Thai Green Chicken Curry

If you’re looking for a quick and delicious weeknight meal that will leave your taste buds dancing, then this Thai Green Chicken Curry is just what you need! This dish is a personal favorite of mine because it combines tender chicken with a spicy, fragrant coconut sauce that warms the soul. Whether it’s a busy Tuesday or a cozy family gathering, this curry is sure to impress.

What makes this recipe even better is how fast it comes together—just 20 minutes from start to finish! You can whip it up on a whim and still feel like a gourmet chef. Plus, the vibrant colors and flavors make it perfect for any occasion!

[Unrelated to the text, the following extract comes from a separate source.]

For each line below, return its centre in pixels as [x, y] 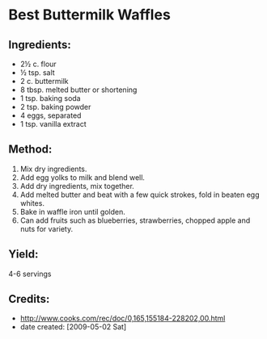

Why You’ll Love This Recipe

  • Quick to Prepare: With only 20 minutes of cooking time, you can have dinner on the table in no time.
  • Flavorful & Delicious: The combination of green curry paste, coconut milk, and fresh veggies creates a rich flavor that everyone will love.
  • Family-Friendly: This dish is mild enough for kids but can be spiced up for adults. Everyone can enjoy it!
  • One-Pan Wonder: Less cleanup means more time to relax after dinner. Everything cooks in one pan!
  • Versatile Options: You can easily swap out ingredients based on what you have at home or your dietary preferences.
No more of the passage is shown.